▶ **TASK ITEM**:
Beneath this task are records; print exactly the stretch of them from the line with "quickly. (24, 130)" through the line with "How To: Use", both ends included.

▶ **THE DATA**:
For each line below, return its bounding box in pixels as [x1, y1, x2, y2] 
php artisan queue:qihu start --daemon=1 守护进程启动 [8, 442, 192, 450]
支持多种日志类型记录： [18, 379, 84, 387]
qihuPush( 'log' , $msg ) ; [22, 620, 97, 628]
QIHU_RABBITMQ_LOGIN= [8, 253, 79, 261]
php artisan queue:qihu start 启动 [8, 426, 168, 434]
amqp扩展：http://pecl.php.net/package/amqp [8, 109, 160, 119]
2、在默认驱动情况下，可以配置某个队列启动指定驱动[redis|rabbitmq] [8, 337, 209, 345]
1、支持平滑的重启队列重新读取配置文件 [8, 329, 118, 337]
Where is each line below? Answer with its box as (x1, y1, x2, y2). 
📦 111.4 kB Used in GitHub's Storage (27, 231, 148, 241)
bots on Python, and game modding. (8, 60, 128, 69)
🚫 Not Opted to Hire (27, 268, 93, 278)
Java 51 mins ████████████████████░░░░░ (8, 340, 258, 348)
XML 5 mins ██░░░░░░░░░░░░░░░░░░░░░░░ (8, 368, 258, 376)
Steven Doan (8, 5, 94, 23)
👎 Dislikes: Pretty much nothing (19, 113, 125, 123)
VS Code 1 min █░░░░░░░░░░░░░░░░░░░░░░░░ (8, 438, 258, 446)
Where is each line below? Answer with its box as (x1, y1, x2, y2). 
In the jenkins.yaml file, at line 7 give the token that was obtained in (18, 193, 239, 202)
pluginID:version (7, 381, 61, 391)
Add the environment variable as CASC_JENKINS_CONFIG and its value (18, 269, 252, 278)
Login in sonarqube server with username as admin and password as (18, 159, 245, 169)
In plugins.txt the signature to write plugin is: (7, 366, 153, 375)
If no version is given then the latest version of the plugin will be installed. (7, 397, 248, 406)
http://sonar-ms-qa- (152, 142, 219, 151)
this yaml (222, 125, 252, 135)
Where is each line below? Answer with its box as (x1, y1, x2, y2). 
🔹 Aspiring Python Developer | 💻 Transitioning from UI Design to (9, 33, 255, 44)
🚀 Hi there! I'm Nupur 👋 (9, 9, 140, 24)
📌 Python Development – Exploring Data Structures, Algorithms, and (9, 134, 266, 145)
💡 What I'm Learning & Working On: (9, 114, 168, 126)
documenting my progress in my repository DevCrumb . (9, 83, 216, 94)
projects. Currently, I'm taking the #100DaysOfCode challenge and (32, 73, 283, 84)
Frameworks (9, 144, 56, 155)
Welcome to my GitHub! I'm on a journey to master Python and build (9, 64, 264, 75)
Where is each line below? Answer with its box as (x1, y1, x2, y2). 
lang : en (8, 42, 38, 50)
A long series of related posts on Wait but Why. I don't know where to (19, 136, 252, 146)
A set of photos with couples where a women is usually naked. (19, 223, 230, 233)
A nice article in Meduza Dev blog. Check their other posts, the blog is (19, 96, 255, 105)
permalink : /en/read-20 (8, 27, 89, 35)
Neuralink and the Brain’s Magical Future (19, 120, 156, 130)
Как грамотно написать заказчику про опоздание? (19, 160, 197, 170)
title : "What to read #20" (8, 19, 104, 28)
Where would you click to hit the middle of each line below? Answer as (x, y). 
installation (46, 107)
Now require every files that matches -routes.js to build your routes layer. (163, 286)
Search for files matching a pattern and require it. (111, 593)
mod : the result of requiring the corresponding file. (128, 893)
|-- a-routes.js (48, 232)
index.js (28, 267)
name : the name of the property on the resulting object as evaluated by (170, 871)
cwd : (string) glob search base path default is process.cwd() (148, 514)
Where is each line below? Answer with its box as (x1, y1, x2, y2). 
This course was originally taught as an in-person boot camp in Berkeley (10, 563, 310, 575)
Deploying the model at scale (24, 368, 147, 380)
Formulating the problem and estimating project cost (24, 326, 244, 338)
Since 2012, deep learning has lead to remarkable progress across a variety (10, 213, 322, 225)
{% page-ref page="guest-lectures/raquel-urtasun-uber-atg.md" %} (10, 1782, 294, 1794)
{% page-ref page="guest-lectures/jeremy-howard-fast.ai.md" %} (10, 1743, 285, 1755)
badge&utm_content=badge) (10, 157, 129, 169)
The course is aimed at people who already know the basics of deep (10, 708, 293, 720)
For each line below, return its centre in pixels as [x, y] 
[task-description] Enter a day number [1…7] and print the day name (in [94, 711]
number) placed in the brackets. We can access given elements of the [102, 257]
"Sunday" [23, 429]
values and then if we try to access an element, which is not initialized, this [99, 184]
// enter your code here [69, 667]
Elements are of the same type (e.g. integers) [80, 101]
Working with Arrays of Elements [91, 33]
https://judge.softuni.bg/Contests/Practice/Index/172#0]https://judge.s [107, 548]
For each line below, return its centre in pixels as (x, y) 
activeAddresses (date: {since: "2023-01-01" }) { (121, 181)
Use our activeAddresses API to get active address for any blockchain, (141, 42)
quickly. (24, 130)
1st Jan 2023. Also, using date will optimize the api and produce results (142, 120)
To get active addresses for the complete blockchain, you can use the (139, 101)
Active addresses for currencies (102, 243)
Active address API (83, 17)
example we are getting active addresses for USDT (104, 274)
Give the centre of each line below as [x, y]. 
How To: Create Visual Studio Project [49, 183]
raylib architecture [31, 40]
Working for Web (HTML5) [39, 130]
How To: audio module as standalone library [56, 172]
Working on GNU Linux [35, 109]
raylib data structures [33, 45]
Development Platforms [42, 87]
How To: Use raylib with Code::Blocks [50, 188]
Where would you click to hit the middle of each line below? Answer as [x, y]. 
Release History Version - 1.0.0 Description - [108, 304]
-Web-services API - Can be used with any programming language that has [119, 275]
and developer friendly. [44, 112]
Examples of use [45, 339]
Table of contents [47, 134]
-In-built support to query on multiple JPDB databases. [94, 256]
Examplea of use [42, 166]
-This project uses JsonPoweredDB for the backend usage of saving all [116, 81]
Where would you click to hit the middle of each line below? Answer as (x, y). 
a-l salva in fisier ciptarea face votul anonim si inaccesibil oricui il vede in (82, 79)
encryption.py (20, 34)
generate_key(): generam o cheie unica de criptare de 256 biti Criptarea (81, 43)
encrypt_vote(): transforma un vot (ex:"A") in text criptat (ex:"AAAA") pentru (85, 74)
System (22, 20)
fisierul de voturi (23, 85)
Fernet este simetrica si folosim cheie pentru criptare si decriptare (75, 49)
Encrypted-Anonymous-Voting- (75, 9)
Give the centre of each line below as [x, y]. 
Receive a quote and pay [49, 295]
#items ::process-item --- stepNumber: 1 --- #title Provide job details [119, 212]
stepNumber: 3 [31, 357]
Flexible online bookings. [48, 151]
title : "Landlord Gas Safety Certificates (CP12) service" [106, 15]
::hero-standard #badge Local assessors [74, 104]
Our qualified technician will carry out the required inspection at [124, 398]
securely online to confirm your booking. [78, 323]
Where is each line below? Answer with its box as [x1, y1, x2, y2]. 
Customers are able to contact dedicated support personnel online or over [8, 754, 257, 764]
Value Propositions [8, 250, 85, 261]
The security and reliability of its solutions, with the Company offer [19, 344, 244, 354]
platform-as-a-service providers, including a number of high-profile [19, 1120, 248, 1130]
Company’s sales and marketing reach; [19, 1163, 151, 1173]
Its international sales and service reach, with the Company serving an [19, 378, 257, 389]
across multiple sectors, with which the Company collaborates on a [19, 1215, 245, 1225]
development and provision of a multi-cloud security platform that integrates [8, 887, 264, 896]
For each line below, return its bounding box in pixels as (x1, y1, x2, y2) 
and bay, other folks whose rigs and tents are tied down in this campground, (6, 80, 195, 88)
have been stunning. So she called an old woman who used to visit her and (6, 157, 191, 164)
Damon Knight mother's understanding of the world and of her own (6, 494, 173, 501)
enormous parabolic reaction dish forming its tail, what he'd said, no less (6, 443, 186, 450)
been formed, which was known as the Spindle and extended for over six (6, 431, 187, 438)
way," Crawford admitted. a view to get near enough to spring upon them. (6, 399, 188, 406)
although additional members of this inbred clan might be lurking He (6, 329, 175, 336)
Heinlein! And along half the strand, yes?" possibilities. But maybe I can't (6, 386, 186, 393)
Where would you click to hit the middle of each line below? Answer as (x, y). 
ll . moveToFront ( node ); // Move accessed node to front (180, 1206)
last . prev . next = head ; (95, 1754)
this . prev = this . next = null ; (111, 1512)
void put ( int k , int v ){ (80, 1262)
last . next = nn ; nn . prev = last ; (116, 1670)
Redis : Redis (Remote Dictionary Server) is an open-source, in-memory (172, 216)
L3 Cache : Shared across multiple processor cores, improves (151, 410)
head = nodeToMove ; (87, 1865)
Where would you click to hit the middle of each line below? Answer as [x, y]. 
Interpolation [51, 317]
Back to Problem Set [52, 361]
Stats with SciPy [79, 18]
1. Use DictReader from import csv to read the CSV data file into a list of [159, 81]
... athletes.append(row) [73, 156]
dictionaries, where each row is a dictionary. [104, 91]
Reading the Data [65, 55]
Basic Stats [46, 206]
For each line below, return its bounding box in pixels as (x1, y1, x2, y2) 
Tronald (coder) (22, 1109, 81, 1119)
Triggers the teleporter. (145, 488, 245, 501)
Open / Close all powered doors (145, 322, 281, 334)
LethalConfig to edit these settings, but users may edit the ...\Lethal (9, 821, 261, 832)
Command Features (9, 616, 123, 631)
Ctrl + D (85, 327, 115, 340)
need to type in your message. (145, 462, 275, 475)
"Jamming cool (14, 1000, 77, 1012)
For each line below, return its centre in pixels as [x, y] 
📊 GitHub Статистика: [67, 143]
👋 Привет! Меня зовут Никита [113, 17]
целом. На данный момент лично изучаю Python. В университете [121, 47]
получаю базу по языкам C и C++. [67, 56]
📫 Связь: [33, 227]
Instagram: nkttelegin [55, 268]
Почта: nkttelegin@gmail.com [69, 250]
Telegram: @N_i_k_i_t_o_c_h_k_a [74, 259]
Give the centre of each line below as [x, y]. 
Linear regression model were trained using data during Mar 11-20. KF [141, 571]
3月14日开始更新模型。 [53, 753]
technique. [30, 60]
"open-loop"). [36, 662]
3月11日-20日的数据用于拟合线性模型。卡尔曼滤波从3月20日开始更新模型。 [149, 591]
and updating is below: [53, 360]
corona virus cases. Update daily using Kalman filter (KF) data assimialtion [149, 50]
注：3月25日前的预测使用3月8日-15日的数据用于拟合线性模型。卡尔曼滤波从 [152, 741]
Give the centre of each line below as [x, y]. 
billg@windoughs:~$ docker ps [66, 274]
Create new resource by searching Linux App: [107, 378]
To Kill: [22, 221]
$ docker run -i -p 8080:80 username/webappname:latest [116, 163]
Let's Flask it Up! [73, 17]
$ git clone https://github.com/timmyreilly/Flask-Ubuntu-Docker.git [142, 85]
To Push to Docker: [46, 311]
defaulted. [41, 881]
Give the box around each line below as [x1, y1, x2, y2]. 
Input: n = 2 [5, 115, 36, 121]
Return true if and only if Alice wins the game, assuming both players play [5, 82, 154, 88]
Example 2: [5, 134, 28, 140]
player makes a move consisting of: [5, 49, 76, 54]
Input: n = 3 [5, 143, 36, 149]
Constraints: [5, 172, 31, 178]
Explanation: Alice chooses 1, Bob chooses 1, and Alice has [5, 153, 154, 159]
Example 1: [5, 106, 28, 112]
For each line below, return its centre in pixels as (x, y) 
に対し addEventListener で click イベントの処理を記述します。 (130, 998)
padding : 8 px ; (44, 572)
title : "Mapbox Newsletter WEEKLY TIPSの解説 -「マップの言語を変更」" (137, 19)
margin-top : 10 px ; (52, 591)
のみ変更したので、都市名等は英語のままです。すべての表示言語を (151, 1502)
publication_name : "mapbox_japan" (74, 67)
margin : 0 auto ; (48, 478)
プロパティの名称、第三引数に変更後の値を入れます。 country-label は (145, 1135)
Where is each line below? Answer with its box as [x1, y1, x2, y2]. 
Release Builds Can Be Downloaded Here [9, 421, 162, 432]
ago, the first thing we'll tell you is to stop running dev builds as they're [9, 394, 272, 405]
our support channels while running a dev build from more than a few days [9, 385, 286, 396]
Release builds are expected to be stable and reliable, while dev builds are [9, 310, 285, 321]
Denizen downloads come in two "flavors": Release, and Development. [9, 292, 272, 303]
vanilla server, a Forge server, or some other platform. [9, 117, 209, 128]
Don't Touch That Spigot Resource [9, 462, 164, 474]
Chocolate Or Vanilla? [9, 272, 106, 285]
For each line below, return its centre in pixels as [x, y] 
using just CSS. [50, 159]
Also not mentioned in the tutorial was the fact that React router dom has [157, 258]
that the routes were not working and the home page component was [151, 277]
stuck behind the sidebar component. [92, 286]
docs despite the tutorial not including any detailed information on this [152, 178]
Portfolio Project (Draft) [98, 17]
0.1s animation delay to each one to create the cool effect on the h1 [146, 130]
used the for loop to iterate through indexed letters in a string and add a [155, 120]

▶ **ANSWER TO THE EXERCISE**:
quickly. (24, 130)
1st Jan 2023. Also, using date will optimize the api and produce results (142, 120)
To get active addresses for the complete blockchain, you can use the (139, 101)
Active addresses for currencies (102, 243)
Active address API (83, 17)
example we are getting active addresses for USDT (104, 274)
Give the centre of each line below as [x, y]. 
How To: Create Visual Studio Project [49, 183]
raylib architecture [31, 40]
Working for Web (HTML5) [39, 130]
How To: audio module as standalone library [56, 172]
Working on GNU Linux [35, 109]
raylib data structures [33, 45]
Development Platforms [42, 87]
How To: Use raylib with Code::Blocks [50, 188]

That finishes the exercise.